Subject: Re: [Exim] error response rate limiting vs. overloaded systems
[[ I've finally remembered to update the subject line! ;-) ]]

[ On Sunday, July 6, 2003 at 07:01:13 (+0530), Suresh Ramasubramanian wrote: ]
> Subject: Re: [Exim] Brain Dead ISP's?
>
> Greg A. Woods wrote:
>
> > I've yet to see a system that can handle normal peak loads without
> > slowing down which can't also handle at least a 60-second error response
> > delay for all SMTP errors. Furthermore note that the tuning needed to
>
> What about an already heavily overloaded system?


Delaying error responses by another 60 seconds still won't hurt that
much more on any OS with decent networking and VM subsystems. There's
no CPU and no I/O required to hold a connection open -- only a callout
slot, a process table slot, a socket, maybe an mbuf, and the few
unsharable pages needed for the process user-land data and stack -- only
a few tens of KB of RAM at maximum (unless the MTA is way over-bloated
and has allocated a huge amount of RAM before it got this far).

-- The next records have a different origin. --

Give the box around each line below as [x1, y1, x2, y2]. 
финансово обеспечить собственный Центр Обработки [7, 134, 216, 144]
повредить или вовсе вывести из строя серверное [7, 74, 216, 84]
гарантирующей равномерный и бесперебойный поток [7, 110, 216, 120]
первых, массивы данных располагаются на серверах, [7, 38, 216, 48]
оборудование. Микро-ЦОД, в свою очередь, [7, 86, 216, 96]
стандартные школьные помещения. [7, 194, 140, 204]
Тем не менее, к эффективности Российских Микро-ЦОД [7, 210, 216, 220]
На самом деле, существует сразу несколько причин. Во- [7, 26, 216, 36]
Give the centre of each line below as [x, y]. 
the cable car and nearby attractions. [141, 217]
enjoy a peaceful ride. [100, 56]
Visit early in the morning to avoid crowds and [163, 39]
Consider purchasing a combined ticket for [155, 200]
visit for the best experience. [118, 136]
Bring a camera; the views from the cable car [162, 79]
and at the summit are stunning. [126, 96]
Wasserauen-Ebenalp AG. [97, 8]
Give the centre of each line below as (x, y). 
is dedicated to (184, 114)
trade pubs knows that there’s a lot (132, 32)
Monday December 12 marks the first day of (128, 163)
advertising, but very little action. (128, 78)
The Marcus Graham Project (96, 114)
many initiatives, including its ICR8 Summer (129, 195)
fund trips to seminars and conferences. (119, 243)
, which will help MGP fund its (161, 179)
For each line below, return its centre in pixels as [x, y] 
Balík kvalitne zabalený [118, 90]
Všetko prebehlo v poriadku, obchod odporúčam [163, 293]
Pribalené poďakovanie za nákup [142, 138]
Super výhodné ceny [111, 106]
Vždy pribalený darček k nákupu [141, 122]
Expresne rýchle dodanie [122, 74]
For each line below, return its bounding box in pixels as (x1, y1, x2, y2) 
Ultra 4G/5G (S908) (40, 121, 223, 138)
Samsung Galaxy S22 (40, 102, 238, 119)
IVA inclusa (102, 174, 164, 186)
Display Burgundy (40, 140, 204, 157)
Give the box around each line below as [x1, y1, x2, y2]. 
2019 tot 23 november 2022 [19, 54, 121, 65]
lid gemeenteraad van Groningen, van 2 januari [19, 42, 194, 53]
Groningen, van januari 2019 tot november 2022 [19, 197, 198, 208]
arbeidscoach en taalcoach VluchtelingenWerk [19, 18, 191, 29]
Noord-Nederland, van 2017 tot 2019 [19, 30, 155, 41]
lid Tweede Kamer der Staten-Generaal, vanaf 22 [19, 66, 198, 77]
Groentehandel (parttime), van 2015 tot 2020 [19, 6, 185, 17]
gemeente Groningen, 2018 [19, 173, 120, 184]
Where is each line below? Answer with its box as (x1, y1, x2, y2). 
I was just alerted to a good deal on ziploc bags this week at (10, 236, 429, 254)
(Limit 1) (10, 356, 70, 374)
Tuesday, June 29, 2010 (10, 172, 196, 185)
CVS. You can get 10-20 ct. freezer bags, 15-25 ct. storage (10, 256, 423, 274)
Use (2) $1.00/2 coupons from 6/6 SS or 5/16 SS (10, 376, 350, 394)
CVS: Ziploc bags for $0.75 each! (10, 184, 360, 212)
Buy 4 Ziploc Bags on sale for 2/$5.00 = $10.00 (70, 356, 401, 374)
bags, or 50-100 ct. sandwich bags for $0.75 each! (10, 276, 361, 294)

The
majority of all that RAM can be paged out without penalty if necessary
since 60 seconds is a lifetime when it comes to virtual memory and the
pager I/O is a smaller price to pay than a sleeping process holding the
RAM hostage (but of course the VM policy is defined by the OS, not the
mailer, provided the mailer hasn't called mlock(2) :-).

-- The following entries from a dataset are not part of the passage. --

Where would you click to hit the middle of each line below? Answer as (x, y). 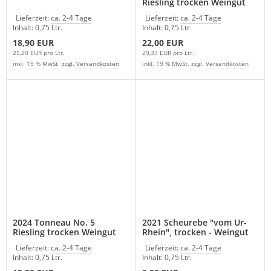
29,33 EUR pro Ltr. (168, 53)
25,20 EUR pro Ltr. (39, 53)
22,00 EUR (162, 43)
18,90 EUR (33, 43)
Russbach (162, 241)
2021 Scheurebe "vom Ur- (194, 222)
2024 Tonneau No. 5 (54, 222)
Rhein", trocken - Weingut (195, 232)
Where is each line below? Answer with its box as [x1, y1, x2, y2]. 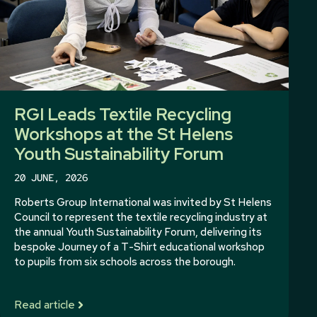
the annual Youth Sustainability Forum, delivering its [14, 224, 262, 239]
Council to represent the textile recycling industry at [14, 209, 267, 224]
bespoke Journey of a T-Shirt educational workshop [14, 239, 265, 254]
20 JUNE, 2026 [14, 171, 88, 184]
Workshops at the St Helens [14, 122, 233, 145]
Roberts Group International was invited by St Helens [14, 195, 272, 209]
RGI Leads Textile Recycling [14, 103, 231, 125]
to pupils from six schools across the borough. [14, 254, 236, 269]
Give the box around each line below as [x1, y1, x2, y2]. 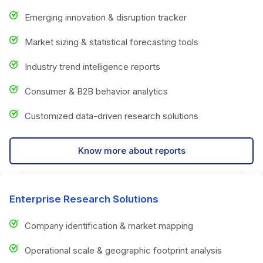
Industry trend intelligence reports [25, 60, 160, 72]
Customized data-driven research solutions [25, 110, 198, 122]
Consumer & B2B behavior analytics [25, 85, 168, 97]
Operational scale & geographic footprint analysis [25, 244, 222, 256]
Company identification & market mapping [25, 220, 193, 231]
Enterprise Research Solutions [9, 193, 159, 205]
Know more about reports [77, 144, 186, 156]
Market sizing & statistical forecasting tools [25, 36, 198, 48]
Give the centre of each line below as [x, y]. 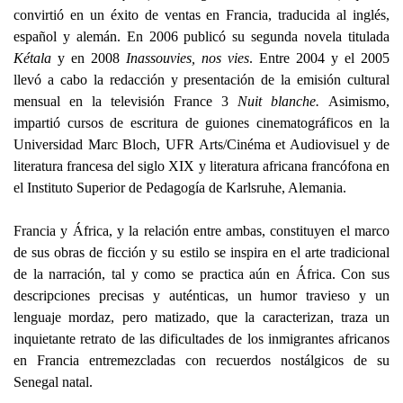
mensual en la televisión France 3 [125, 102]
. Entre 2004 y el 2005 [319, 58]
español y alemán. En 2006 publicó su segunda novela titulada [201, 37]
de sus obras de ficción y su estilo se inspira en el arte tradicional [201, 253]
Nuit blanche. [283, 102]
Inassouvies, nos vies [188, 58]
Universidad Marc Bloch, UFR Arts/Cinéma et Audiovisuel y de [201, 145]
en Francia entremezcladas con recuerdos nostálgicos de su [201, 361]
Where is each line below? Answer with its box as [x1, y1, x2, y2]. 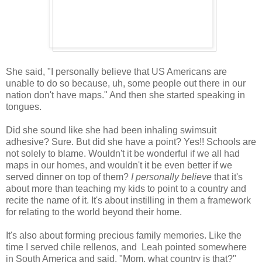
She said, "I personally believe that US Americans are [6, 67, 227, 77]
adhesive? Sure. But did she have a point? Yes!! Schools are [6, 137, 256, 147]
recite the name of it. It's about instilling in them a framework [6, 195, 251, 206]
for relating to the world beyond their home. [6, 207, 182, 218]
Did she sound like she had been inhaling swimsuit [6, 125, 216, 136]
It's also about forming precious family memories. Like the [6, 230, 242, 241]
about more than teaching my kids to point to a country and [6, 184, 246, 194]
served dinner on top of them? [6, 172, 131, 182]

Also, if part of the "load" is caused by clients reconnecting too soon
after errors (i.e. within 60 seconds), then it'll actually help, and
perhaps by a great deal, depending on the severity of the problem.

The busiest machine I've monitored closely enough lately to discuss this
issue with any certainy is a little old P-II/300MHz with 512MB RAM and a
few not-terribly-fast SCSI disks. It receives on the order of 100,000
connections a day, rejecting about 75% of them, the rest resulting in
successful messages with about a 1:1.1 delivery ratio. It accepts
maximum of 200 connections before it returns 421 responses, and it
starts queuing without delivery at 170 connections and it rarely reaches
the 200 connection limit. It pauses 60 seconds for every one of those
~75,000 rejects per day, and often multiple times as on average about
5,000 connections are from clients that won't take the first 5xx at HELO
and go on try other commands, with at least 1,000 of them making it all
the way to the DATA command (and presumably spewing their message).
This machine also runs Cyrus IMAPd for POP & IMAP services for about
12,500 accounts, and runs a web server for user home pages, serving out
at least 1 GB of traffic daily (there are about a million entries in
yesterday's access_log). I figure this machine is running at about 75%
capacity -- i.e. it's good for at least another 5,000 accounts (and
that's without adding any more RAM and maybe no more disk either). Note
too that most of these customers are on high-speed connections too, and
they leave their bloody PCs running with their MUAs making POP
connections every five minutes, and lots of these are houseolds with
multiple mailboxes and so that's as many as a half dozen almost
simultaneous POP connections from about, say, 5,000 PCs every five
minutes. I'm far more concerned about POP clients than I am about SMTP
clients. :-)

Here's the clincher though. Over the past few months there were a
couple of instances where the mailer on this machine wasn't completely
implementing the 60-second pause. When abusing clients exploited this
problem the machine was brought to its knees and firewall rules had to
be installed to block the offending client(s). Indeed since ironing out
the last of these bugs this machine has breezed along without any
SMTP-related problems whatsoever. (which reminds me -- I should remove
those firewall rules again when I have a chance to watch it closely :-)

I would say error response rate limiting is _always_ a good idea, even
with a mailer like Postfix that has a much lighter-weight SMTP daemon,
but especially for monolithic mailers of the likes of Exim (and Sendmail
and of course Smail, which the machine I describe above is actually
running :-).

--
                                Greg A. Woods


+1 416 218-0098;            <g.a.woods@???>;           <woods@???>
Planix, Inc. <woods@???>; VE3TCP; Secrets of the Weird <woods@???>